Марья шла к колодцу через торг, через запахи и шум, и думала о Ждане. Они дружили с детства — с той поры, когда обе были босоногими девчонками на посаде, когда мир ещё не разделился на «правильный» и «неправильный». Жданина мать и Марьина жили по соседству, и девчонки росли бок о бок, как два дерева из одного корня, — только одно тянулось вверх, к солнцу и ветру, а другое — в сторону, куда деревьям расти не положено.

Марья помнила, как они играли на берегу: Ждана лепила из глины горшочки — терпеливо, аккуратно, высунув кончик языка от усердия, — а Марья считала камешки на речной косе. Не собирала, не кидала, а именно считала: «Сколько красных, сколько серых, сколько с белыми прожилками». Ждана смеялась: «Ну зачем тебе?» Марья не могла объяснить. Ей нравилось, когда мир укладывался в числа, — делался понятным, послушным, правильным. Ждана жила иначе: мир был для неё тем, что можно потрогать, слепить, надеть, съесть. Горшочек из глины. Платок с вышивкой. Пирог с репой. Жених. Дети. Дом.

Когда им было по двенадцать, Марья нашла у матери берестяную грамоту — старую, рваную, с торговыми записями, — и целый вечер разбирала буквы, водя пальцем по процарапанным значкам. Ждана сидела рядом, плела венок и качала головой: «Ненормальная ты, Марька. Кому это надо — буквы?» А потом, годом позже, когда Марья уже работала в скриптории и пропахла чернилами, Ждана стала звать её реже. Не со зла — просто у них кончились общие интересы. Ждана говорила о парнях, о приданом, о том, какой ширины должен быть пояс у хорошей жены. Марья — о цифрах, о записях, о том, что если сложить десятину со всех погостов за три года, то видно, как торговля смещается от пристани к верхнему торгу. Ждана слушала, моргала и переводила разговор на парней.

И всё же они дружили. Упрямо, по привычке, потому что детская дружба — как корень дерева: даже когда ствол наклоняется в другую сторону, корень держит.

Ждана ждала её у колодца, как обычно, — румяная, круглолицая, в новом платке с красной вышивкой. Глаза у неё блестели — Марья сразу поняла: новость.

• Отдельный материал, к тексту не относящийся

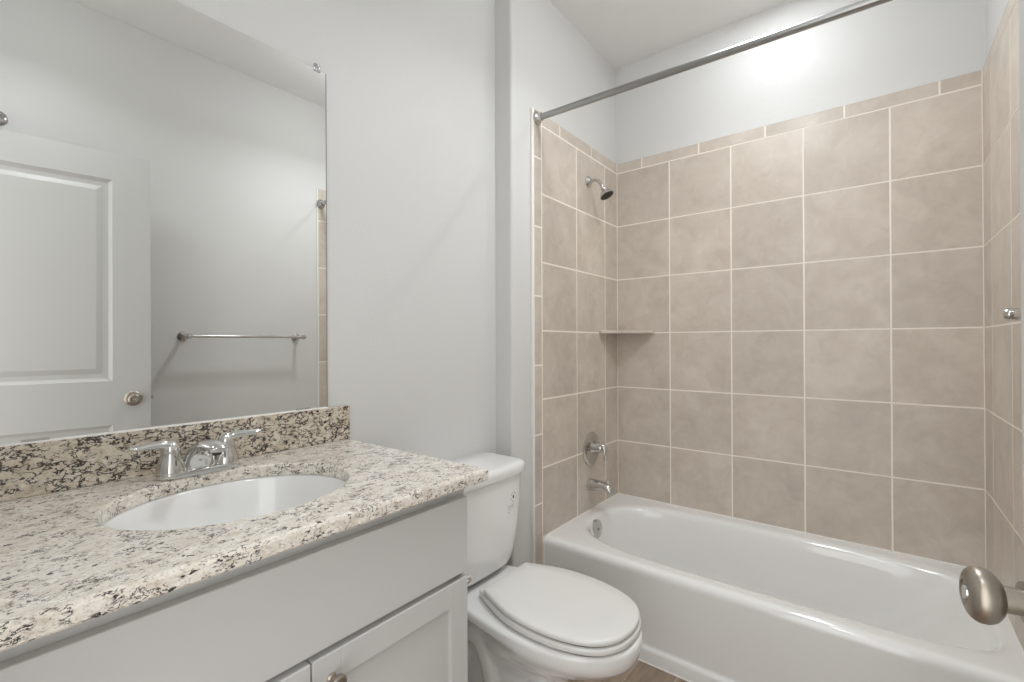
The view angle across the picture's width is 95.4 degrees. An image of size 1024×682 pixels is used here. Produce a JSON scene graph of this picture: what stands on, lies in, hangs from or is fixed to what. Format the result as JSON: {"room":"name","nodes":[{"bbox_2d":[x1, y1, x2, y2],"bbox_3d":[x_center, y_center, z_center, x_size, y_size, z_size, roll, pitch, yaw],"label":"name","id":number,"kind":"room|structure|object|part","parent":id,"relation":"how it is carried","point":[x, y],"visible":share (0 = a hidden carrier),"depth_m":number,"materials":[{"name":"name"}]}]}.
{"room":"bathroom","nodes":[
{"label":"bathroom","id":0,"kind":"room"},
{"bbox_2d":[175,0,495,460],"bbox_3d":[-0.674,-0.175,1.347,0.150,2.827,1.768,0,0,38],"label":"wall","id":1,"kind":"structure","parent":0,"point":[411,165],"depth_m":1.62,"materials":[{"name":"white paint"}]},
{"bbox_2d":[0,0,327,444],"bbox_3d":[-0.782,-0.305,1.077,0.012,1.003,0.762,-1,-1,38],"label":"wall mirror","id":2,"kind":"object","parent":1,"relation":"attached to","point":[163,164],"visible":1,"depth_m":1.04,"materials":[{"name":"silver mirror"}]},
{"bbox_2d":[0,405,349,501],"bbox_3d":[-0.756,0.244,1.101,0.020,0.104,0.826,0,0,38],"label":"backsplash","id":3,"kind":"structure","parent":1,"relation":"attached to","point":[34,468],"depth_m":1.00,"materials":[{"name":"stone"}]},
{"bbox_2d":[495,0,615,566],"bbox_3d":[0.211,-0.172,2.402,0.238,2.827,0.984,0,0,38],"label":"wall","id":4,"kind":"structure","parent":0,"point":[543,63],"depth_m":2.00,"materials":[{"name":"white paint"}]},
{"bbox_2d":[530,107,534,562],"bbox_3d":[0.091,0.107,2.045,0.012,2.266,0.015,0,0,38],"label":"trim","id":5,"kind":"structure","parent":4,"relation":"attached to","point":[531,108],"depth_m":2.04,"materials":[{"name":"white"}]},
{"bbox_2d":[534,109,617,564],"bbox_3d":[0.351,0.108,2.376,0.012,2.266,0.826,0,0,38],"label":"tiled wall","id":6,"kind":"structure","parent":4,"relation":"attached to","point":[576,365],"depth_m":2.29,"materials":[{"name":"beige tile"}]},
{"bbox_2d":[583,432,607,465],"bbox_3d":[0.452,0.563,2.411,0.098,0.174,0.174,0,0,38],"label":"shower valve","id":7,"kind":"object","parent":6,"relation":"attached to","point":[592,447],"visible":1,"depth_m":2.40,"materials":[{"name":"silver metal"}]},
{"bbox_3d":[0.468,0.573,2.395,0.051,0.100,0.039,0,0,38],"label":"lever","id":8,"kind":"part","parent":7,"relation":"part of","materials":[{"name":"silver metal"}]},
{"bbox_2d":[585,176,613,199],"bbox_3d":[0.454,-0.792,2.392,0.140,0.139,0.075,0,0,38],"label":"shower","id":9,"kind":"object","parent":6,"relation":"attached to","point":[607,193],"visible":1,"depth_m":2.38,"materials":[{"name":"silver metal"}]},
{"bbox_3d":[0.437,-0.808,2.403,0.085,0.066,0.019,0,0,38],"label":"arm","id":10,"kind":"part","parent":9,"relation":"part of","materials":[{"name":"silver metal"}]},
{"bbox_2d":[586,478,614,494],"bbox_3d":[0.460,0.745,2.388,0.138,0.078,0.072,0,0,38],"label":"tub spout","id":11,"kind":"object","parent":6,"relation":"attached to","point":[592,484],"visible":1,"depth_m":2.38,"materials":[{"name":"silver metal"}]},
{"bbox_2d":[533,0,892,125],"bbox_3d":[0.682,-0.962,1.579,1.508,0.120,0.060,0,0,41],"label":"shower rod","id":12,"kind":"object","parent":6,"relation":"attached to","point":[861,5],"visible":1,"depth_m":1.55,"materials":[{"name":"silver metal"}]},
{"bbox_2d":[573,660,686,681],"bbox_3d":[0.094,1.274,0.893,1.904,0.080,3.730,0,0,38],"label":"floor","id":13,"kind":"structure","parent":0,"point":[640,671],"depth_m":1.72,"materials":[{"name":"brown wood"}]},
{"bbox_2d":[0,489,467,681],"bbox_3d":[-0.534,0.780,0.926,0.577,0.913,0.764,0,0,38],"label":"vanity cabinet","id":14,"kind":"object","parent":13,"relation":"on","point":[383,599],"visible":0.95,"depth_m":0.76,"materials":[{"name":"grey paint"}]},
{"bbox_2d":[0,439,487,651],"bbox_3d":[-0.537,0.309,0.929,0.576,0.027,0.827,0,0,38],"label":"countertop","id":15,"kind":"structure","parent":14,"relation":"on","point":[61,568],"depth_m":0.72,"materials":[{"name":"stone"}]},
{"bbox_2d":[128,429,261,480],"bbox_3d":[-0.696,0.254,1.044,0.178,0.084,0.198,0,0,-3],"label":"faucet","id":16,"kind":"object","parent":15,"relation":"on","point":[210,455],"visible":1,"depth_m":1.01,"materials":[{"name":"silver metal"}]},
{"bbox_3d":[-0.754,0.225,0.977,0.026,0.026,0.080,0,0,27],"label":"lever","id":17,"kind":"part","parent":16,"relation":"part of","materials":[{"name":"silver metal"}]},
{"bbox_3d":[-0.738,0.250,1.008,0.055,0.068,0.055,0,0,38],"label":"handle","id":18,"kind":"part","parent":16,"relation":"part of","materials":[{"name":"silver metal"}]},
{"bbox_3d":[-0.705,0.289,1.051,0.054,0.014,0.162,0,0,38],"label":"plate","id":19,"kind":"part","parent":16,"relation":"part of","materials":[{"name":"silver metal"}]},
{"bbox_3d":[-0.669,0.254,1.023,0.150,0.078,0.072,0,0,38],"label":"spout","id":20,"kind":"part","parent":16,"relation":"part of","materials":[{"name":"silver metal"}]},
{"bbox_3d":[-0.672,0.250,1.093,0.055,0.068,0.055,0,0,38],"label":"handle","id":21,"kind":"part","parent":16,"relation":"part of","materials":[{"name":"silver metal"}]},
{"bbox_3d":[-0.644,0.226,1.117,0.080,0.026,0.026,0,0,-40],"label":"lever","id":22,"kind":"part","parent":16,"relation":"part of","materials":[{"name":"silver metal"}]},
{"bbox_2d":[103,474,345,530],"bbox_3d":[-0.542,0.403,0.929,0.404,0.162,0.470,0,0,38],"label":"sink","id":23,"kind":"object","parent":15,"relation":"in","point":[235,500],"visible":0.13,"depth_m":1.06,"materials":[{"name":"white ceramic"}]},
{"bbox_3d":[-0.453,0.828,0.626,0.020,0.592,0.372,0,0,38],"label":"door","id":24,"kind":"part","parent":14,"relation":"part of","materials":[{"name":"grey paint"}]},
{"bbox_3d":[-0.297,0.575,0.787,0.029,0.029,0.029,0,0,38],"label":"knob","id":25,"kind":"part","parent":14,"relation":"part of","materials":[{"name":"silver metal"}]},
{"bbox_3d":[-0.222,0.829,0.919,0.020,0.592,0.370,0,0,38],"label":"door","id":26,"kind":"part","parent":14,"relation":"part of","materials":[{"name":"grey paint"}]},
{"bbox_2d":[466,574,470,584],"bbox_3d":[-0.171,0.572,1.152,0.184,0.044,0.039,0,0,38],"label":"paper holder","id":27,"kind":"object","parent":14,"relation":"attached to","point":[468,575],"visible":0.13,"depth_m":1.11,"materials":[{"name":"silver metal"}]},
{"bbox_2d":[451,452,642,681],"bbox_3d":[0.058,0.844,1.535,0.751,0.786,0.414,0,0,38],"label":"toilet","id":28,"kind":"object","parent":13,"relation":"on","point":[528,622],"visible":0.83,"depth_m":1.46,"materials":[{"name":"white ceramic"}]},
{"bbox_3d":[-0.144,0.474,1.695,0.239,0.044,0.414,0,0,38],"label":"tank lid","id":29,"kind":"part","parent":28,"relation":"part of","materials":[{"name":"white ceramic"}]},
{"bbox_3d":[-0.147,0.666,1.696,0.222,0.338,0.388,0,0,38],"label":"tank","id":30,"kind":"part","parent":28,"relation":"part of","materials":[{"name":"white ceramic"}]},
{"bbox_3d":[0.069,1.044,1.525,0.724,0.387,0.380,0,0,38],"label":"bowl","id":31,"kind":"part","parent":28,"relation":"part of","materials":[{"name":"white ceramic"}]},
{"bbox_3d":[0.160,0.836,1.462,0.482,0.019,0.360,0,0,38],"label":"seat","id":32,"kind":"part","parent":28,"relation":"part of","materials":[{"name":"white plastic"}]},
{"bbox_3d":[0.159,0.812,1.463,0.475,0.019,0.353,0,0,38],"label":"seat lid","id":33,"kind":"part","parent":28,"relation":"part of","materials":[{"name":"white plastic"}]},
{"bbox_2d":[543,493,1023,681],"bbox_3d":[0.967,1.054,1.923,1.506,0.366,0.772,0,0,38],"label":"bathtub","id":34,"kind":"object","parent":13,"relation":"on","point":[717,597],"visible":0.88,"depth_m":1.77,"materials":[{"name":"white ceramic"}]},
{"bbox_3d":[0.421,0.939,2.329,0.031,0.091,0.090,0,0,38],"label":"overflow plate","id":35,"kind":"part","parent":34,"relation":"part of","materials":[{"name":"silver metal"}]},
{"bbox_2d":[549,0,789,69],"bbox_3d":[0.351,-1.642,1.246,1.904,0.100,2.870,0,0,38],"label":"ceiling","id":36,"kind":"structure","parent":0,"point":[624,32],"depth_m":2.31,"materials":[{"name":"white paint"}]},
{"bbox_2d":[615,0,986,568],"bbox_3d":[1.206,-0.175,2.320,1.904,2.827,0.118,0,0,38],"label":"wall","id":37,"kind":"structure","parent":0,"point":[893,46],"depth_m":2.17,"materials":[{"name":"white paint"}]},
{"bbox_2d":[617,70,985,568],"bbox_3d":[1.205,-0.076,2.237,1.504,1.904,0.012,0,0,38],"label":"tiled wall","id":38,"kind":"structure","parent":37,"relation":"attached to","point":[809,288],"depth_m":2.09,"materials":[{"name":"beige tile"}]},
{"bbox_2d":[599,330,653,333],"bbox_3d":[0.626,-0.050,2.541,0.216,0.017,0.226,0,0,38],"label":"corner shelf","id":39,"kind":"object","parent":38,"relation":"attached to","point":[600,331],"visible":1,"depth_m":2.54,"materials":[{"name":"beige tile"}]},
{"bbox_2d":[986,0,1008,58],"bbox_3d":[1.013,-0.183,0.646,0.138,2.827,2.752,0,0,38],"label":"wall","id":40,"kind":"structure","parent":0,"point":[995,9],"depth_m":1.68,"materials":[{"name":"white paint"}]},
{"bbox_2d":[983,0,1023,648],"bbox_3d":[1.524,0.100,1.416,0.012,2.266,0.886,0,0,38],"label":"tiled wall","id":41,"kind":"structure","parent":40,"relation":"attached to","point":[1001,110],"depth_m":1.50,"materials":[{"name":"beige tile"}]},
{"bbox_2d":[1002,308,1020,320],"bbox_3d":[0.930,-0.059,0.745,0.116,0.052,0.656,0,0,38],"label":"towel bar","id":42,"kind":"object","parent":41,"relation":"attached to","point":[1008,314],"visible":0.9,"depth_m":1.00,"materials":[{"name":"silver metal"}]},
{"bbox_3d":[-0.490,-0.181,0.154,1.616,2.827,0.120,0,0,38],"label":"wall","id":43,"kind":"structure","parent":0,"visible":0},
{"bbox_2d":[959,0,1023,624],"bbox_3d":[0.351,0.170,0.098,0.157,2.096,0.791,0,0,24],"label":"door","id":44,"kind":"structure","parent":43,"relation":"in","point":[984,597],"depth_m":0.42,"materials":[{"name":"grey paint"}]},
{"bbox_3d":[0.441,0.230,0.413,0.060,0.066,0.066,0,0,29],"label":"knob","id":45,"kind":"part","parent":44,"relation":"part of","materials":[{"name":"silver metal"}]}
]}

— Меня сватают, — сказала Ждана вместо приветствия. Глаза её сияли. — Гончар с посада, у отца своя мастерская. Матушка говорит — хороший человек, непьющий. Руки золотые, горшки его до самого Новгорода возят.

— Рада за тебя, — ответила Марья и почти не соврала. Она была рада — тем далёким, тихим чувством, каким радуются за человека, который нашёл то, что ищет, когда ты сам ещё не знаешь, чего ищешь.

— А ты всё с цифрами? — Ждана покачала головой. — Матушка твоя права, пора о семье думать. Вон, дьяконов сын на тебя заглядывается. Не красавец, зато при месте. И тихий, смирный — бить не станет.

Марья не ответила. Она смотрела на пристань, где покачивались ладьи — длинные, просмолённые, с высоко задранными носами. Одна из них, самая большая, была нагружена бочками с мёдом и связками мехов. На корме сидел мужик в кожаной безрукавке и чинил парус. Ладья уходила вниз по Днепру — туда, где река становилась шире и могучее, к порогам, к морю, к Царьграду. Отсюда, из Смоленска, путь до Царьграда был долог: сначала по Днепру до Киева, потом дальше на юг, через пороги, где печенеги поджидали караваны, и наконец — в открытое море. Но люди ходили этим путём, ходили и возвращались — с серебром, шелками, рассказами и шрамами.

«Они плывут туда, где звёзды видны целиком», — подумала Марья, и сердце сжалось так, что стало трудно дышать.

— Ты меня слушаешь? — обиделась Ждана.

— Слушаю, — сказала Марья. — Дьяконов сын. Непьющий. Я запомню.

Ждана вздохнула и покачала головой, но промолчала. Она давно привыкла к тому, что подруга смотрит куда-то мимо, поверх крыш, поверх людей — туда, куда Ждане заглядывать не хотелось. Когда-то в детстве это казалось причудой. Теперь — чудачеством. А скоро, Ждана чувствовала, станет бедой.

Мать месила тесто, когда Марья вошла. В избе было душно: лучина горела неровно, бросая на стены дрожащие тени. Пахло кислым — квашня стояла в углу с утра. Отец сидел на лавке у печи, вытянув больную ногу, и строгал ножом деревянную ложку. Он делал это каждый вечер — строгал ложки, миски, веретена, — не потому что нужны были, а потому что руки не могли сидеть без дела. Стружка вилась белой лентой и падала на пол, и пахло свежим деревом — единственный запах в этом доме, который Марья любила.